Jesus sets the negative reaction to his ministry in the wider context of Israel’s response to God’s messengers; as a fulfillment of the prophecy of Isaiah 6.9-10: “You will listen and listen and not understand and see and not perceive.”  This is followed by a description of the reason they neither understand nor perceive: “For the heart of this people has grown hard, their ears have grown dull of hearing and their eyes blind of seeing.” 

For Matthew seeing, hearing and understanding with one’s heart are the marks of the disciple.  Hardness of heart is the block on the road to discipleship.  But there is a note of hope, pointing to the possibility of making a choice, a ‘turning round‘:  ‘Unless they see with their eyes, hear with their ears and turn around (be converted) and I will heal them.”

The purpose of revealing the secret of the kingdom is to put before the hearers the choice that demands acceptance or rejection.  Just as in the case of Moses and the prophets, now in the case of Jesus, God’s intervention provokes a reaction or acceptance or rejection.

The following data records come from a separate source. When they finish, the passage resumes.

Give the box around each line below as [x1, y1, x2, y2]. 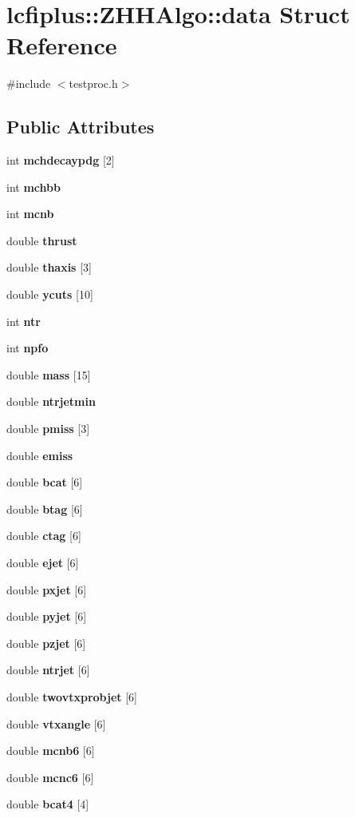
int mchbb [6, 178, 61, 195]
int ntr [6, 312, 41, 329]
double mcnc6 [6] [6, 768, 94, 785]
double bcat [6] [6, 474, 83, 490]
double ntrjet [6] [6, 661, 90, 678]
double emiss [6, 447, 73, 463]
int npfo [6, 340, 49, 356]
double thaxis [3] [6, 259, 92, 276]
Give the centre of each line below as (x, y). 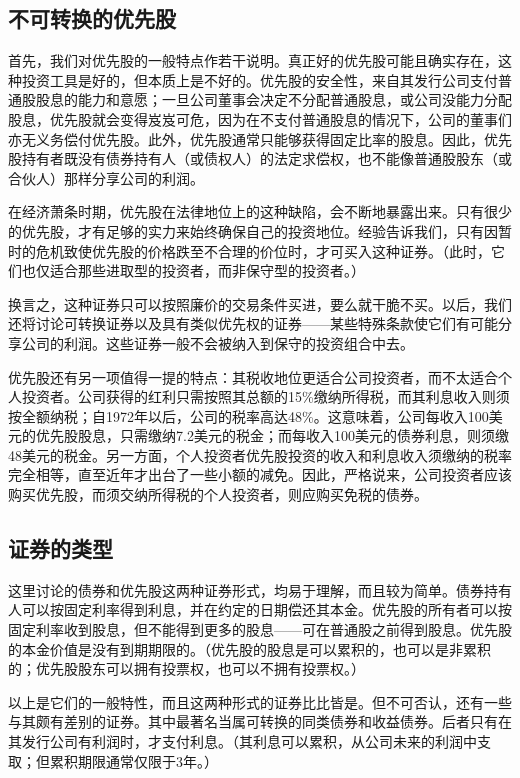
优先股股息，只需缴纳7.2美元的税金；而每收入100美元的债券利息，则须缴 (272, 435)
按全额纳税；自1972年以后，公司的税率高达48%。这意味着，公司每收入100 (248, 415)
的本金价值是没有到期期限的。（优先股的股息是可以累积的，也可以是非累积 (249, 648)
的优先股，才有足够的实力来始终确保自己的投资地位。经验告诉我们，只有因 (253, 230)
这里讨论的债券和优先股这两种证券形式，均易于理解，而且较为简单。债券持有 (260, 589)
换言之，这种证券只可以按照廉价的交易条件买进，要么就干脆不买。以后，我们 (260, 303)
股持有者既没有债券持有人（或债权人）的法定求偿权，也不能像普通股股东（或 (260, 158)
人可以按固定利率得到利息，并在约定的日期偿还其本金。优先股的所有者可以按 (260, 609)
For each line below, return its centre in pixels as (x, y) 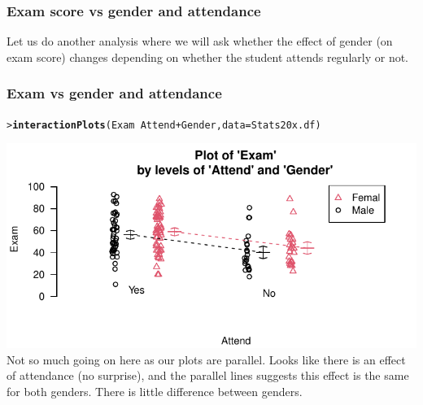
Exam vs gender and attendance (114, 93)
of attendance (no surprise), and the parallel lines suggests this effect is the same (208, 375)
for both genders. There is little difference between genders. (155, 392)
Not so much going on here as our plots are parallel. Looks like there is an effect (206, 359)
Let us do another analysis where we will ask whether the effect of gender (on (200, 41)
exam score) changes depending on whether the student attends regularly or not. (208, 57)

It is the disposition of the listeners that does not allow them to understand the parables and that divides them into those who see only riddles and those who question and seek further insight and clarification.

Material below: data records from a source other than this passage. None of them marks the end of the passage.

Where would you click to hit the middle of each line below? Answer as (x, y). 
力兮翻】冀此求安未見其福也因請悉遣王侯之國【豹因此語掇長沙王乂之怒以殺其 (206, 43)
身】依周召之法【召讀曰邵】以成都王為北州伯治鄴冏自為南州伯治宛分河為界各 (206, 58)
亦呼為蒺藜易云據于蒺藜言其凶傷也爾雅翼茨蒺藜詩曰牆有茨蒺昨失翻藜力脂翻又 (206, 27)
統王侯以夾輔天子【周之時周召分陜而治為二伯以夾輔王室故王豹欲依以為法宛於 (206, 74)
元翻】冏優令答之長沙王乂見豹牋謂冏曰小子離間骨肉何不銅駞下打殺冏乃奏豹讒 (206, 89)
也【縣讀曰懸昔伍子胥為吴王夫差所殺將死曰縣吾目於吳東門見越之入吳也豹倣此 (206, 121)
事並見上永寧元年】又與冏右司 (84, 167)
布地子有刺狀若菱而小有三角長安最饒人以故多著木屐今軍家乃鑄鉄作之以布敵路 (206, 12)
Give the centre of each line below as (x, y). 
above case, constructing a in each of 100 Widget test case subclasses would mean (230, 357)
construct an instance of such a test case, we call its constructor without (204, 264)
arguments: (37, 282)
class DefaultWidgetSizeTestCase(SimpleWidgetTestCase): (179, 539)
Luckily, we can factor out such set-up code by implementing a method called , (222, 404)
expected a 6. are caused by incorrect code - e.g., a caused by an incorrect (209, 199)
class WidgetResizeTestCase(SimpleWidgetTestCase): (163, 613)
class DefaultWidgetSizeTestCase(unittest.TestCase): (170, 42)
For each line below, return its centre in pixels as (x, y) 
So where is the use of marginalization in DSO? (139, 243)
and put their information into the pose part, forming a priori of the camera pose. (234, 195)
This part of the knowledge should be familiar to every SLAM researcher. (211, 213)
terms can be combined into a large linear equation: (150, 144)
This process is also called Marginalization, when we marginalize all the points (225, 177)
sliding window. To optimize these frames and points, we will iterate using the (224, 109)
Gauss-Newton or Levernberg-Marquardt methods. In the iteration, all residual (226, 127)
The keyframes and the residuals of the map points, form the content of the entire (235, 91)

We hear this parable and its interpretation, not in 1st century Galilee but early 21st century Britain. We hear it in the context of ongoing decline in Church membership. Whatever may be happening in other parts of the world, for the Church here in Europe there seems to be no abundant harvest. 

We can and should look at the reasons why the soil on which we sow the seeds of the word is so unproductive. Getting to know the mission field in which we operate is always a good idea.  We need to understand and come to grips with why so much of our society seems either hostile or indifferent to religion. We need to understand a society so shaped by individualism that it has devalued what we gain from the communal and inherit from the traditional; so conditioned by a century or more of scientism, an ideology of science more than the real thing, to assume there is no place for God; a society formed by consumer capitalism to believe that all its needs can be met by the purchase of goods and services; a culture so programmed to expect instant results and quick fixes as to be devoid of patience. Ours is a society which needs to learn the limitations of science as well as its possibilities; to be content with enough rather than constantly demanding an unsustainable more; to realize anew that it is not good for us to be alone and that the end-result of radical individualism is an epidemic of loneliness; to learn the virtue of patience and perseverance if we are to create anything of enduring worth.

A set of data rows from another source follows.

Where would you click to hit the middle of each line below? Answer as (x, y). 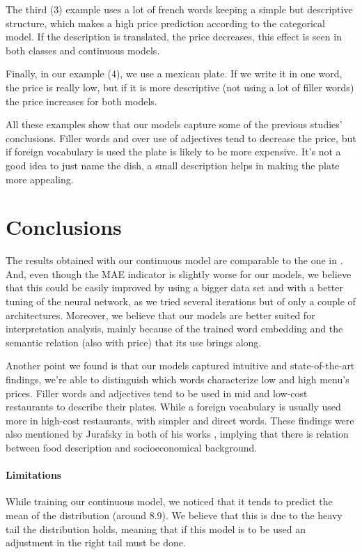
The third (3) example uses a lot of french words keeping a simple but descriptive (179, 9)
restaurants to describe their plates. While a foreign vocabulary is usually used (173, 407)
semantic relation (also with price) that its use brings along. (134, 342)
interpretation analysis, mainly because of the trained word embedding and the (174, 329)
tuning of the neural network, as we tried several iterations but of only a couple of (181, 301)
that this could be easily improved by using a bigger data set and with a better (174, 287)
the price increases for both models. (81, 101)
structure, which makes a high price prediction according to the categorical (165, 23)
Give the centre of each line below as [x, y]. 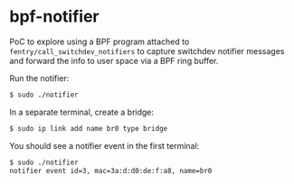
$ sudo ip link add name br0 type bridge [89, 128]
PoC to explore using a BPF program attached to [100, 41]
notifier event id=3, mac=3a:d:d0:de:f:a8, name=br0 [111, 170]
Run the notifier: [39, 78]
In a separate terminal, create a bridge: [82, 112]
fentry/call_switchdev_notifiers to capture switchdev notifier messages [147, 51]
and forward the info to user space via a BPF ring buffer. [114, 60]
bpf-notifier [54, 17]
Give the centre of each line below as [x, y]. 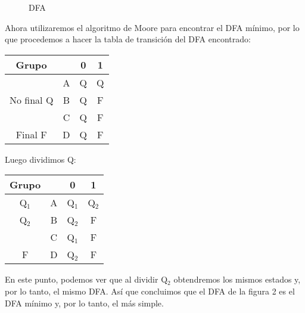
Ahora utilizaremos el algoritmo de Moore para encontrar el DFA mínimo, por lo [152, 27]
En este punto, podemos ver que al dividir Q [86, 279]
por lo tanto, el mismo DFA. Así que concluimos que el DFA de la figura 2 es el [150, 291]
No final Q [32, 100]
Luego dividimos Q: [41, 159]
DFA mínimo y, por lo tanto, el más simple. [84, 303]
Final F [31, 134]
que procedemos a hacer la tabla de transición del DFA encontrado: [128, 39]
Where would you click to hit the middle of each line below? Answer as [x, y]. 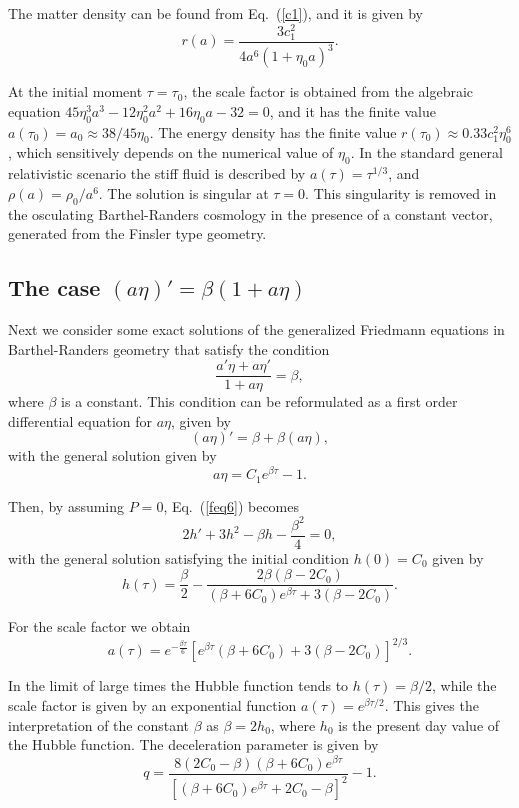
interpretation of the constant [99, 724]
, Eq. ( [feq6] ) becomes [231, 505]
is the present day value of [419, 724]
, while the [464, 685]
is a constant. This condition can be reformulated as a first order [259, 401]
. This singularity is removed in [401, 192]
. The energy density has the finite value [273, 131]
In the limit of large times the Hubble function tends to [178, 685]
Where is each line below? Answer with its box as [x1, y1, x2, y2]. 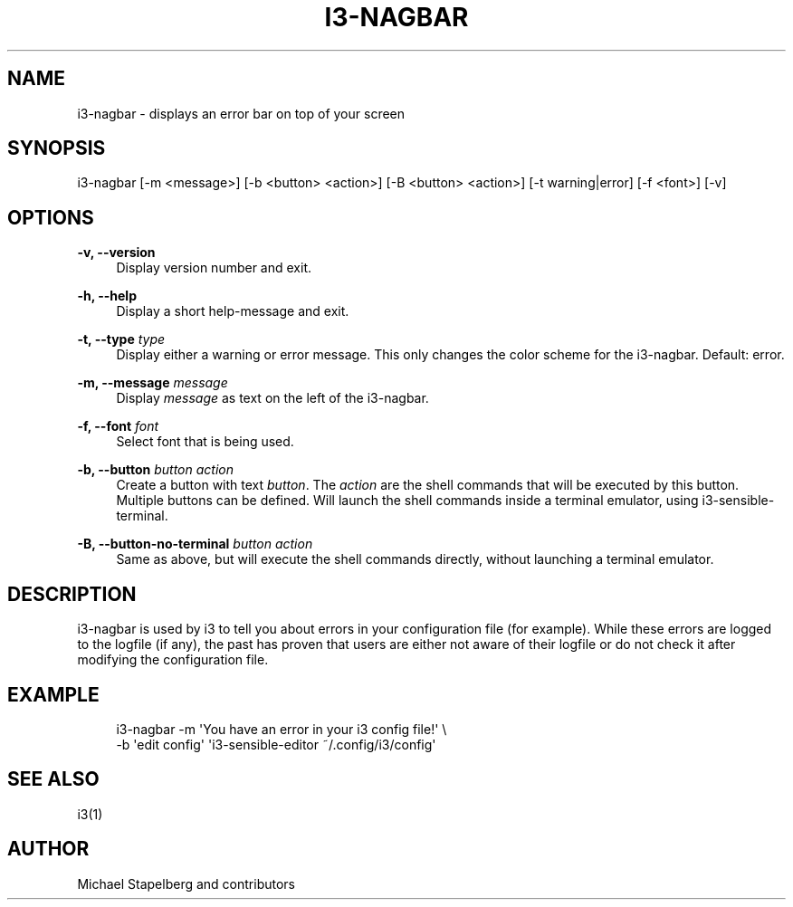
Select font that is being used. [116, 434, 294, 450]
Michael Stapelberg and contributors [77, 875, 296, 892]
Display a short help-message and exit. [116, 303, 349, 320]
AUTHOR [7, 837, 90, 861]
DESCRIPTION [7, 582, 137, 606]
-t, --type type [77, 331, 166, 348]
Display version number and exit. [116, 260, 312, 276]
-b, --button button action [77, 462, 234, 478]

All that is important, and it is important, too, that we not blame ourselves for every failure in mission.  These great cultural factors require a concerted response by the whole Church. Individual response is important, but cannot solve everything. 

But it is important for us as individuals and as a community to engage in that attentive listening to the parable which enables us to see how we who are the disciples of Jesus can be or become so hardened that the seed of the word no longer penetrates our hearts, so shallow that enthusiasm peters out minutes after we have left the church door, or so distracted by the blandishments of the world that we are deafened to the call of Christ.  When these things happen to us, is there any wonder that the seeds we sow fail to germinate?